To do this, Richt is planning to try something that would be considered faintly eccentric by most football coaches: He’s going to coach football.
His decision to actually coach football was not one he took lightly. When he resigned from Georgia after last season, Richt decided there was only one way he would take another job. “I was going to coach QBs again, I was going to call plays again, I was going to game plan again,” said Richt, who delegated playcalling to his assistants for the majority of his 15-year tenure at Georgia. “You feel like you’re just on the sidelines cheering more than you’re coaching.”
There was a time when the idea that a college head coach would abandon game planning or in-game playcalling would have been as far-fetched as calling for a punt on first-and-10. But as big-time college football programs have morphed into billion-dollar enterprises, head coach have ditched visors and clipboards in favor of blazers and business plans.
Today, the preeminent head coaches in the sport are guys like Alabama’s Nick Saban and Ohio State’s Urban Meyer, who are more akin to chief executives. They don’t call every play or obsess over every minor decision but instead oversee a network of middle managers who carry out these smaller tasks.
“You’re just overwhelmed with all the things that you’re doing outside of football,” said former Texas head coach Mack Brown, who came to epitomize the CEO style of coaching during his days with the Longhorns. “It’s really, really hard to figure out where you put all your energy,”
In the copycat world of college football, their approach has since been emulated by coaches across the country. But this season, Richt is one of a number of college coaches who, for one reason or another, seemingly woke up one morning and decided to reacquaint themselves with the world of X’s and O’s.
“I’m just going to be a little more hands-on,” said North Carolina coach Larry Fedora, a former offensive coordinator at Oklahoma State who says he will be closer involved in this season’s playcalling. “The tough thing is that you’re pulled in so many directions.”

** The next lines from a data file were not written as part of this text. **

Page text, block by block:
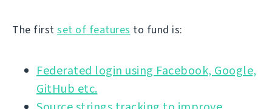
The first set of features to fund is:
Federated login using Facebook, Google,
GitHub etc.
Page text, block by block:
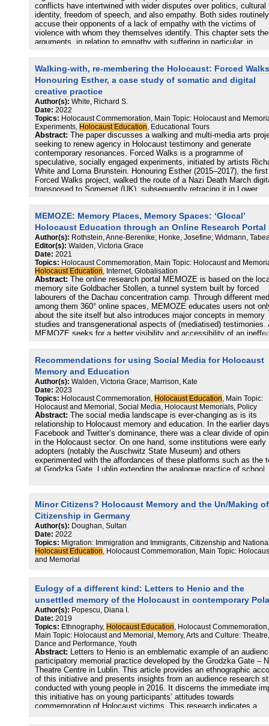
conflicts have intertwined with wider disputes over politics, cultural
identity, freedom of speech, and also empathy. Both sides routinely
accuse their opponents of a lack of empathy with the victims of
violence with whom they themselves identify. This chapter sets
arguments, in relation to empathy with suffering in particular, in
elsewhere, of a form of empathy-focused Holocaust education,
into the politicization and weaponization of empathy in the context
the Middle East conflict. The chapter closes with four practical
suggestions, which might help to unblock these unproductive,
acrimonious, and emotionally charged disputes on British
Walking-with, re-membering the Holocaust: Forced
Honouring Esther, a case study of somatic and digital
creative practice
Author(s): White, Richard S.
Date: 2022
Topics: Holocaust Commemoration, Main Topic: Holocaust and
Experiments, Holocaust Education, Educational Tours
Abstract:
The paper discusses a walking and multi-media arts
seeking to renew agency in Holocaust testimony and generate
contemporary resonances. Forced Walks is a programme of
speculative, socially engaged experiments, initiated by artists
White and Lorna Brunstein. Honouring Esther (2015–2017), the first
Forced Walks project, walked the route of a Nazi Death March
transposed to Somerset (UK), subsequently retracing it in Lower
and installation. An emergent hybrid somatic/digital process,
the return’ in a specific Holocaust context, is presented.
MEMOZE: Memory Places, Memory Spaces: ‘Glocal’
Holocaust Education through an Online Research Portal
Author(s): Rothstein, Anne-Berenike; Honke, Josefine; Widmann,
Editor(s): Walden, Victoria Grace
Date: 2021
Topics: Holocaust Commemoration, Main Topic: Holocaust and
Holocaust Education, Internet, Globalisation
Abstract:
The online research portal MEMOZE is based on the
memory site Goldbacher Stollen, a tunnel system built by forced
labourers of the Dachau concentration camp. Through different
among them 360° online spaces, MEMOZE educates users not
about the site itself but also introduces major concepts in memory
studies and transgenerational aspects of (mediatised) testimonies.
MEMOZE seeks for a better visibility and accessibility of an
explores the portal’s possibilities to provide a ‘glocal’ Holocaust
Education by analysing the different spaces of MEMOZE. These
to key aspects of digital memory cultures, such as transfer,
transgenerational dialogue, cultural expressions and
The website also addresses ‘empty spaces’, which represent the
incompleteness of cultural memories.
Recommendations for using Social Media for Holocaust
Memory and Education
Author(s): Walden, Victoria Grace; Marrison, Kate
Date: 2023
Topics: Holocaust Commemoration, Holocaust Education, Main Topic:
Holocaust and Memorial, Social Media, Holocaust Memorials, Policy
Abstract:
The social media landscape is ever-changing as is its
relationship to Holocaust memory and education. In the earlier
Facebook and Twitter’s dominance, there was a clear divide of
in the Holocaust sector. On one hand, some institutions were early
adopters (notably the Auschwitz State Museum) and others
experimented with the affordances of these platforms such as the
at Grodzka Gate, Lublin extending the analogue practice of school
hesitance about these participatory spaces informed the need for
International Holocaust Remembrance Alliance’s Education
Group to establish guidelines for using social media in this context
(2014).
As practice grew, it also became somewhat formalised with most
organisations predominantly focusing on Twitter, Facebook and
promoting the organisation’s offline (or elsewhere online) work, or
behind the scenes access to curator and educator experiences.
one of the
celebrated potentials about social media is their ability to help
organisations to reach wider (global) audiences, little has changed
online since Eva Pfanzelter’s (2014) claim that the Holocaust
institutions that dominated previously offline, also dominate on
media platforms. Few others attract much engagement with their
TikTok has brought both new opportunities and challenges for the
Holocaust sector – organisations and individuals who have taken to
creating content on the platform are seeing far greater engagement
than they had on previous ones. Yet, TikTok is also one of the
Minor Citizens? Holocaust Memory and the Un/Making of
Citizenship in Germany
Author(s): Doughan, Sultan
Date: 2022
Topics: Migration: Immigration and Immigrants, Citizenship and
Holocaust Education, Holocaust Commemoration, Main Topic:
and Memorial
Eulogy of a different kind: Letters to Henio and the
unsettled memory of the Holocaust in contemporary
Author(s): Popescu, Diana I.
Date: 2019
Topics: Ethnography, Holocaust Education, Holocaust Commemoration,
Main Topic: Holocaust and Memorial, Memory, Arts and Culture: Theatre,
Dance and Performance, Youth
Abstract: Letters to Henio is an emblematic example of an
participatory memorial practice developed by the Grodzka Gate –
Theatre Centre in Lublin. This article provides an ethnographic
of this initiative and presents insights from an audience research
conducted with young people in 2016. It discerns the immediate
this initiative has on young participants’ attitudes towards
commemoration of Holocaust victims. This research indicates a
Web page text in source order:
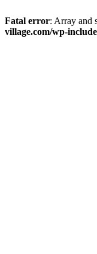
Fatal error: Array and
village.com/wp-
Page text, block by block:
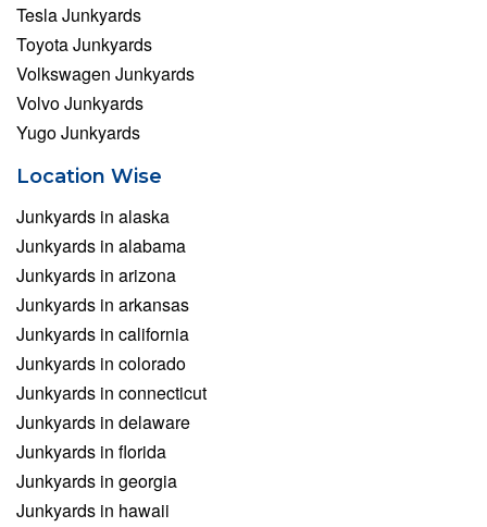
Tesla Junkyards
Toyota Junkyards
Volkswagen Junkyards
Volvo Junkyards
Yugo Junkyards
Location Wise
Junkyards in alaska
Junkyards in alabama
Junkyards in arizona
Junkyards in arkansas
Junkyards in california
Junkyards in colorado
Junkyards in connecticut
Junkyards in delaware
Junkyards in florida
Junkyards in georgia
Junkyards in hawaii
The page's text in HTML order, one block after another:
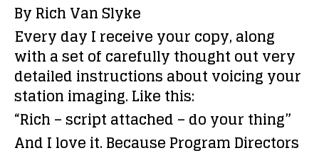
By Rich Van Slyke
Every day I receive your copy, along
with a set of carefully thought out very
detailed instructions about voicing your
station imaging. Like this:
“Rich – script attached – do your thing”
And I love it. Because Program Directors
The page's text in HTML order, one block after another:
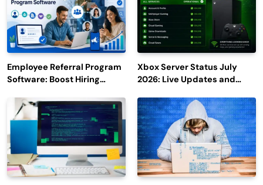
Employee Referral Program
Software: Boost Hiring
Engagement
Xbox Server Status July
2026: Live Updates and

Auburn’s Gus Malzahn is another coach who has resolved to spend more time coaching this season. When he sat down this off-season to evaluate last year’s disappointing 7-6 campaign, Malzahn realized that he felt too much like a CEO.
“One thing that really hit me pretty hard is that I got to be more active with the daily X’s and O’s and coaching that goes with that,” said Malzahn. “At the end of the day, I’m a football coach. That’s what I look at as my strength.”
For Richt, that means he’s going to be heavily involved in the offensive playcalling and also work closely with the quarterbacks. That might seem like an obvious assignment for a coach who made his name as a highly regarded assistant at Florida State, where he was heavily involved in the offensive playcalling and also worked closely with the quarterbacks.
But many head coaches say that the biggest challenge of leading a college program is coming to terms with the scope of the job. They are responsible for overseeing massive programs that can include more than 100 players and dozens of staff members, plus another 100-plus high-school prospects they are furiously trying to recruit.
The job is so time-consuming, Fedora says, that it takes you away from the area of expertise that was the reason you got hired in the first place.
While the day-to-day responsibilities at a big-time program can take a coach away from the practice field, coaches say something strange can happen on game days: Often times, they realize they actually have very little to do.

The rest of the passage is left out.